The encoding pipeline:
- Prepend
▁and replace all spaces with▁ - Split on added tokens (special tokens preserved atomically)
- Run Viterbi to find the optimal segmentation
- Unmapped characters → UTF-8 bytes →
<0xNN>token IDs
UnigramTokenizer is used automatically by FlanT5TextGenerator, CoeditGrammarCorrector, and T5SqlGenerator. It reads vocabulary and scores from tokenizer.json.
Default behavior¶
You don't need to configure tokenizers for standard use. Every NLP wrapper auto-loads the correct tokenizer from the model directory during .build():
// WordPiece loaded automatically from vocab.txt
try (var classifier = DistilBertTextClassifier.builder()

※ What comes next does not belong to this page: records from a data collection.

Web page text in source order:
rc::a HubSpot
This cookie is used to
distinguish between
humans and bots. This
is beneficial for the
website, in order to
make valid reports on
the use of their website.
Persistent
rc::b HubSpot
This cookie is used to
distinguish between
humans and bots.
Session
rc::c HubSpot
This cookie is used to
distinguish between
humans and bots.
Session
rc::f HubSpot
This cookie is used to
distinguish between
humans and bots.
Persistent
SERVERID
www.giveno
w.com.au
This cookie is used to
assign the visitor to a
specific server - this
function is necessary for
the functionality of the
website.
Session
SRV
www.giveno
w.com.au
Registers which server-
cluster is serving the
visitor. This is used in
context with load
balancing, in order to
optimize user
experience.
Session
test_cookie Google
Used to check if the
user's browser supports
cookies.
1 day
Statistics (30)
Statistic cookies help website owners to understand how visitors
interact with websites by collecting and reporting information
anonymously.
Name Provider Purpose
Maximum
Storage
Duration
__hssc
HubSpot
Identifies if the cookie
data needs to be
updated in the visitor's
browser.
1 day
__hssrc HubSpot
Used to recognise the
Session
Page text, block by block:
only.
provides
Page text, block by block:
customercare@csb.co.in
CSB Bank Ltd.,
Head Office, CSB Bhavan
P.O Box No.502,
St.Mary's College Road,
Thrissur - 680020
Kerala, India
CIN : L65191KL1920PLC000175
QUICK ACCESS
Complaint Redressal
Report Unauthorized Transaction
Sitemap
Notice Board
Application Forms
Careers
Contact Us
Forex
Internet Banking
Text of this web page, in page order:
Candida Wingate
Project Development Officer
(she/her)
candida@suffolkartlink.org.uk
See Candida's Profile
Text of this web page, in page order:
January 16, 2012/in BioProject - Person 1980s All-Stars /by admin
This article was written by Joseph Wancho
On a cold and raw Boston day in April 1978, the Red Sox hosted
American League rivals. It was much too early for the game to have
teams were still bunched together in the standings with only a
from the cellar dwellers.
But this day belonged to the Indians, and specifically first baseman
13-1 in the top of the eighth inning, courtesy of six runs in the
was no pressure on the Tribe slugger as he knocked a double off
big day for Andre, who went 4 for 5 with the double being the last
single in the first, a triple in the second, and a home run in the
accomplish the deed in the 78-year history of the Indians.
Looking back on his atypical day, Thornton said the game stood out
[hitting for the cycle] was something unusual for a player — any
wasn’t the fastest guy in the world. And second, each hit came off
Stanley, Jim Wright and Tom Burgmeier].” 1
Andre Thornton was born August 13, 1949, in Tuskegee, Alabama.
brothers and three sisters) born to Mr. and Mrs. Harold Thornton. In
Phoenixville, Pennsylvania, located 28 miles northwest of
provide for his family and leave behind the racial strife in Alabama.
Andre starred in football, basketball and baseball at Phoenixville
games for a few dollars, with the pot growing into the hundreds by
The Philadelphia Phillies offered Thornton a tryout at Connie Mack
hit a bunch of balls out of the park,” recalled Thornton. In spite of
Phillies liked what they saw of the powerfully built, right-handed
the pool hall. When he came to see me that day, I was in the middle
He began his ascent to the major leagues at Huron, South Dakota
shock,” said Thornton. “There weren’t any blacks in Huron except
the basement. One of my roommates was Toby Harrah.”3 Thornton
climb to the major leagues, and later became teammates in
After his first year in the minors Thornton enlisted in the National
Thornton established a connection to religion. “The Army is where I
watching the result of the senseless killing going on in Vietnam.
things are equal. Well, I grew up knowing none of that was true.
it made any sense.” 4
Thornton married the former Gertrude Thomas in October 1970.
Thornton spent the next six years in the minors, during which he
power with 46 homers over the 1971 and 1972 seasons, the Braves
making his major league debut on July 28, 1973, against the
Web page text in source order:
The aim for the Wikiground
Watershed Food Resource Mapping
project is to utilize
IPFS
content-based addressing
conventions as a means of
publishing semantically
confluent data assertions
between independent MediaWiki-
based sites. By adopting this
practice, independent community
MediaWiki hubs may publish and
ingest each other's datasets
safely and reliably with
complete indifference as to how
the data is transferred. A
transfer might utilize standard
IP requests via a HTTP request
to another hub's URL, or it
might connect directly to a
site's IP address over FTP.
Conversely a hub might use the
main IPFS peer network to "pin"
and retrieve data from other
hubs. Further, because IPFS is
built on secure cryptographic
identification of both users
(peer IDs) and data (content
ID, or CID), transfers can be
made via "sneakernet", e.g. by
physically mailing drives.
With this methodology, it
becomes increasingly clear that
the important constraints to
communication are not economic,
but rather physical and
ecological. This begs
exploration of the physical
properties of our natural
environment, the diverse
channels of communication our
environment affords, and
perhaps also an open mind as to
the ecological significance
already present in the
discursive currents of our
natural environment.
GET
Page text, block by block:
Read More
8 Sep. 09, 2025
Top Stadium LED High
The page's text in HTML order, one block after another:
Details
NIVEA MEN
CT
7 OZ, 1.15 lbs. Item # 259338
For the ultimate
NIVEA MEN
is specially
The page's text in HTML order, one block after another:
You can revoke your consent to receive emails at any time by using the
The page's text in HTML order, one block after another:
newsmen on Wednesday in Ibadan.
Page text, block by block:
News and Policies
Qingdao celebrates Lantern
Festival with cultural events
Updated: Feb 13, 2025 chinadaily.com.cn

.modelId("inference4j/distilbert-base-uncased-finetuned-sst-2-english")
.build()) {
classifier.classify("This movie was fantastic!");
}
// BPE loaded automatically from vocab.json + merges.txt
try (var classifier = ClipClassifier.builder().build()) {
classifier.classify(Path.of("photo.jpg"), List.of("cat", "dog", "bird"));
}
The wrapper knows which tokenizer algorithm its model expects and which vocabulary files to look for.

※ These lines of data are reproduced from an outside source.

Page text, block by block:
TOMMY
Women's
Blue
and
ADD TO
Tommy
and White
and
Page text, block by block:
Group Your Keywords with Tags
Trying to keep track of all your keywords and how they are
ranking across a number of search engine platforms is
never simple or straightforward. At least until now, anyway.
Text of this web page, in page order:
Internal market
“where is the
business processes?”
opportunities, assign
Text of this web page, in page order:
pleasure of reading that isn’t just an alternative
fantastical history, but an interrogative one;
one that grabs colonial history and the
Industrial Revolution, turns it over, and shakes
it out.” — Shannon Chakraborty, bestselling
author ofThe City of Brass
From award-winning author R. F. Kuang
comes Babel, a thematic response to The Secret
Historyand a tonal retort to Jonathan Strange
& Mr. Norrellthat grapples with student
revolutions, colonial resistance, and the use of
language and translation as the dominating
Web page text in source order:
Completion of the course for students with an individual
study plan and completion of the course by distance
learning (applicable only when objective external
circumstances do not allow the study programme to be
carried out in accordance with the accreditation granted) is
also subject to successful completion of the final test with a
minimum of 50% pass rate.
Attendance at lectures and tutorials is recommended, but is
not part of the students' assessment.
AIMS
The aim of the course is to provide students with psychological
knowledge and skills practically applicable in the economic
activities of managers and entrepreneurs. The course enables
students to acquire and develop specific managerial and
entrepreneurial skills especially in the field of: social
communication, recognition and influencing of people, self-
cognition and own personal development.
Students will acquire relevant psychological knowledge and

Supplying a custom tokenizer¶
All NLP builders expose a .tokenizer() method that lets you override the default:
Tokenizer myTokenizer = WordPieceTokenizer.fromVocabFile(Path.of("/path/to/my/vocab.txt"));
try (var embedder = SentenceTransformerEmbedder.builder()
.modelId("my-custom-model")
.tokenizer(myTokenizer)
.build()) {
float[] embedding = embedder.encode("Hello, world!");
}
When you provide a tokenizer, the wrapper skips auto-loading and uses yours directly.

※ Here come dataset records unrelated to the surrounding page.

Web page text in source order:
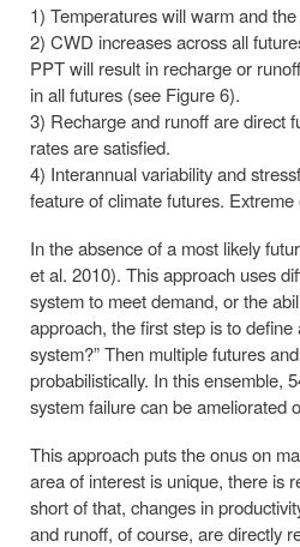
1) Temperatures will warm and
2) CWD increases across all
PPT will result in recharge or
in all futures (see Figure 6).
3) Recharge and runoff are direct
rates are satisfied.
4) Interannual variability and
feature of climate futures.
In the absence of a most likely
et al. 2010). This approach uses
system to meet demand, or the
approach, the first step is to
system?” Then multiple futures
probabilistically. In this ensemble,
system failure can be ameliorated
This approach puts the onus on
area of interest is unique, there is
short of that, changes in
and runoff, of course, are directly
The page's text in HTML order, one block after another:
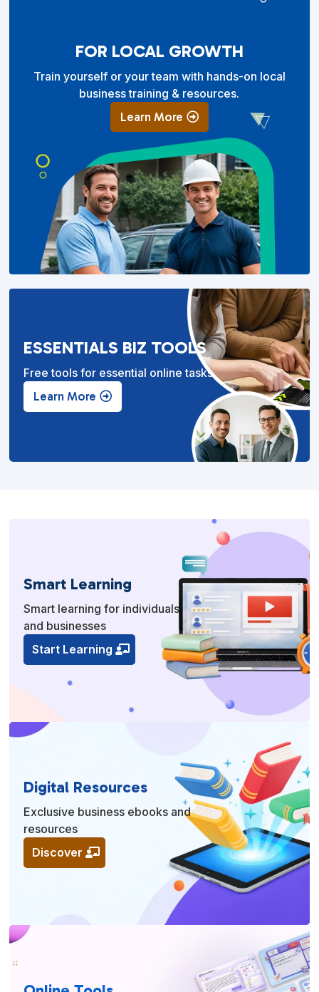
FOR LOCAL GROWTH
Train yourself or your team with hands-on local
business training & resources.
Learn More
ESSENTIALS BIZ TOOLS
Free tools for essential online tasks.
Learn More
Smart Learning
Smart learning for individuals
and businesses
Start Learning
Digital Resources
Exclusive business ebooks and
resources
Discover
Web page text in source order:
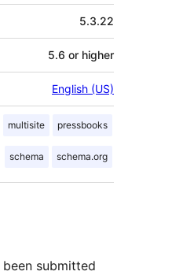
5.3.22
5.6 or higher
English (US)
multisite pressbooks
schema schema.org
submitted
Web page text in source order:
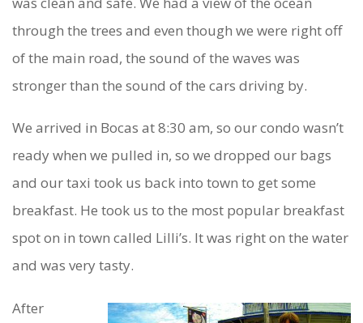
through the trees and even though we were right off
of the main road, the sound of the waves was
stronger than the sound of the cars driving by.
We arrived in Bocas at 8:30 am, so our condo wasn’t
ready when we pulled in, so we dropped our bags
and our taxi took us back into town to get some
breakfast. He took us to the most popular breakfast
spot on in town called Lilli’s. It was right on the water
and was very tasty.
After
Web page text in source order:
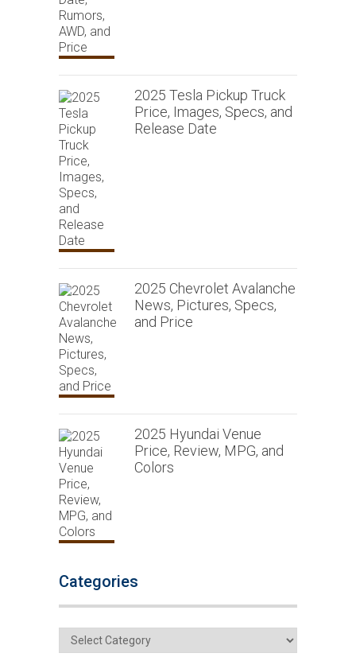
2025 Tesla Pickup Truck
Price, Images, Specs, and
Release Date
2025 Chevrolet Avalanche
News, Pictures, Specs,
and Price
2025 Hyundai Venue
Price, Review, MPG, and
Colors
Categories
Categories
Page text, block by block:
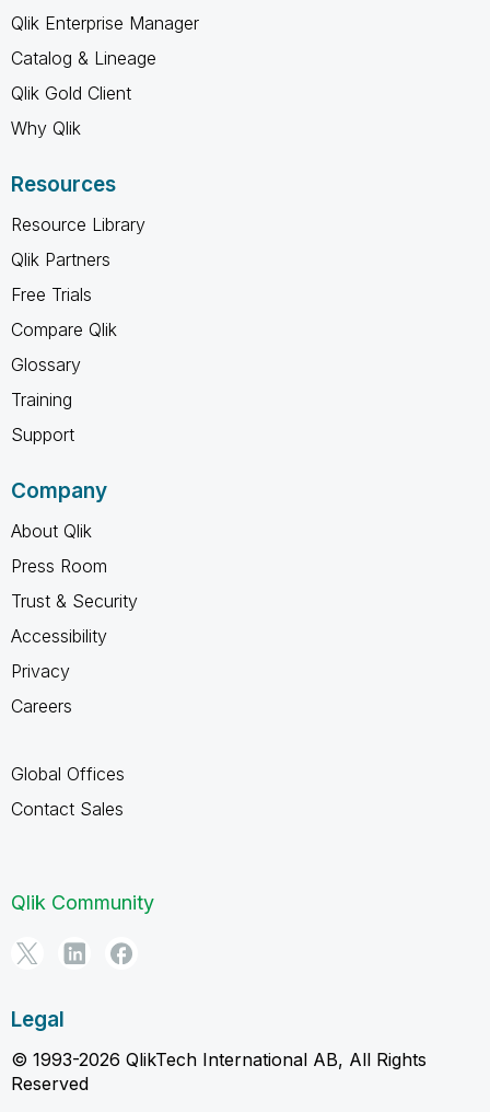
Qlik Enterprise Manager
Catalog & Lineage
Qlik Gold Client
Why Qlik
Resources
Resource Library
Qlik Partners
Free Trials
Compare Qlik
Glossary
Training
Support
Company
About Qlik
Press Room
Trust & Security
Accessibility
Privacy
Careers
Global Offices
Contact Sales
Qlik Community
Legal
© 1993-2026 QlikTech International AB, All Rights
Reserved
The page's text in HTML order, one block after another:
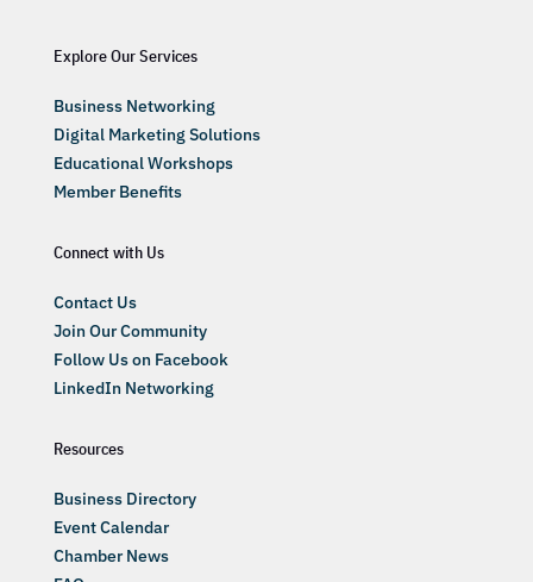
Explore Our Services
Business Networking
Digital Marketing Solutions
Educational Workshops
Member Benefits
Connect with Us
Contact Us
Join Our Community
Follow Us on Facebook
LinkedIn Networking
Resources
Business Directory
Event Calendar
Chamber News
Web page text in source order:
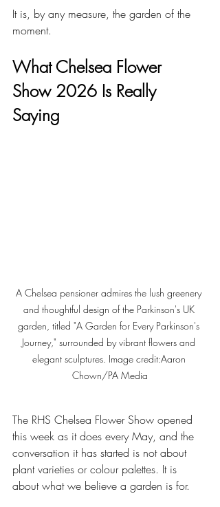
It is, by any measure, the garden of the
moment.
What Chelsea Flower
Show 2026 Is Really
Saying
A Chelsea pensioner admires the lush greenery
and thoughtful design of the Parkinson's UK
garden, titled "A Garden for Every Parkinson's
Journey," surrounded by vibrant flowers and
elegant sculptures. Image credit:Aaron
Chown/PA Media
The RHS Chelsea Flower Show opened
this week as it does every May, and the
conversation it has started is not about
plant varieties or colour palettes. It is
about what we believe a garden is for.
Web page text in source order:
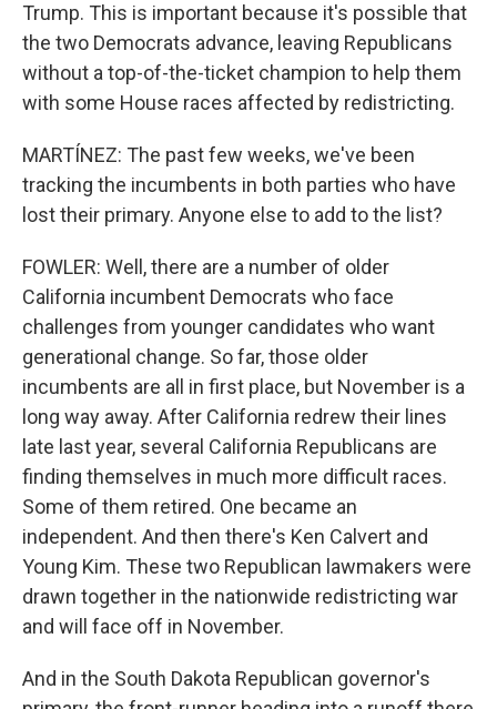
Trump. This is important because it's possible that
the two Democrats advance, leaving Republicans
without a top-of-the-ticket champion to help them
with some House races affected by redistricting.
MARTÍNEZ: The past few weeks, we've been
tracking the incumbents in both parties who have
lost their primary. Anyone else to add to the list?
FOWLER: Well, there are a number of older
California incumbent Democrats who face
challenges from younger candidates who want
generational change. So far, those older
incumbents are all in first place, but November is a
long way away. After California redrew their lines
late last year, several California Republicans are
finding themselves in much more difficult races.
Some of them retired. One became an
independent. And then there's Ken Calvert and
Young Kim. These two Republican lawmakers were
drawn together in the nationwide redistricting war
and will face off in November.
And in the South Dakota Republican governor's
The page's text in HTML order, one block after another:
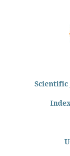
Scientific
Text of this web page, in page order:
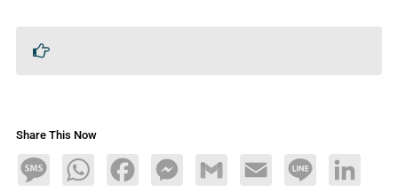
Share This Now
MessageWhatsAppFacebookMessengerGmail Email Line LinkedIn
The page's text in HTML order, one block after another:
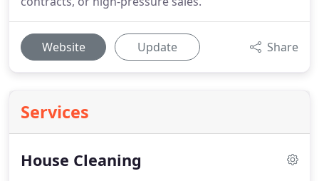
Website Update Share
Services
House Cleaning

When to use a custom tokenizer¶
Shared instances — if you're running multiple wrappers against the same vocabulary, share a single tokenizer instance to avoid loading the vocabulary file multiple times:
Tokenizer shared = WordPieceTokenizer.fromVocabFile(Path.of("vocab.txt"));
try (var embedder = SentenceTransformerEmbedder.builder()
.modelId("my-model").tokenizer(shared).build();
var classifier = DistilBertTextClassifier.builder()
.modelId("my-model").tokenizer(shared).build()) {
// Both use the same tokenizer instance
}
Custom vocabulary — if you've fine-tuned a model with a modified vocabulary, point the tokenizer at your custom vocab.txt:
Tokenizer tokenizer = WordPieceTokenizer.fromVocabFile(Path.of("my-custom-vocab.txt"));
try (var classifier = DistilBertTextClassifier.builder()
.tokenizer(tokenizer)
.modelSource(LocalModelSource.of(Path.of("my-finetuned-model")))
.build()) {
classifier.classify("custom domain text");
}
Testing — supply a mock or stub tokenizer in unit tests to isolate inference logic from tokenization:
Tokenizer stub = text -> new EncodedInput(
new long[]{101, 7592, 102},
new long[]{1, 1, 1},
new long[]{0, 0, 0}
);
The EncodedInput record¶
All tokenizers return an EncodedInput containing the three standard tensors that transformer models expect:
public record EncodedInput(
long[] inputIds, // token IDs from the vocabulary
long[] attentionMask, // 1 for real tokens, 0 for padding
long[] tokenTypeIds // segment IDs (0 for first sentence, 1 for second)
) {}
| Field | Purpose | Example |
|---|---|---|
inputIds |
Maps each token to its vocabulary index | [101, 7592, 2088, 102] |
attentionMask |
Tells the model which positions are real tokens vs padding | [1, 1, 1, 1] |
tokenTypeIds |
Distinguishes sentence A from sentence B in pair tasks | [0, 0, 0, 0] |
Tips¶
- You almost never need to touch tokenizers. The default auto-loading handles standard HuggingFace models out of the box.
- Tokenizer and model must match. A tokenizer trained on one vocabulary will produce wrong token IDs for a model trained on a different vocabulary. Always use the tokenizer that shipped with your model.
maxLengthmatters. Most BERT models use 512 tokens max. CLIP uses 77. Exceeding the model's trained length produces undefined results. The wrappers set this automatically.- WordPiece does not pad, BPE does. WordPiece returns only the actual tokens (variable length). BPE pads to
maxLengthwith zeros. Both behaviors match what their respective model families expect.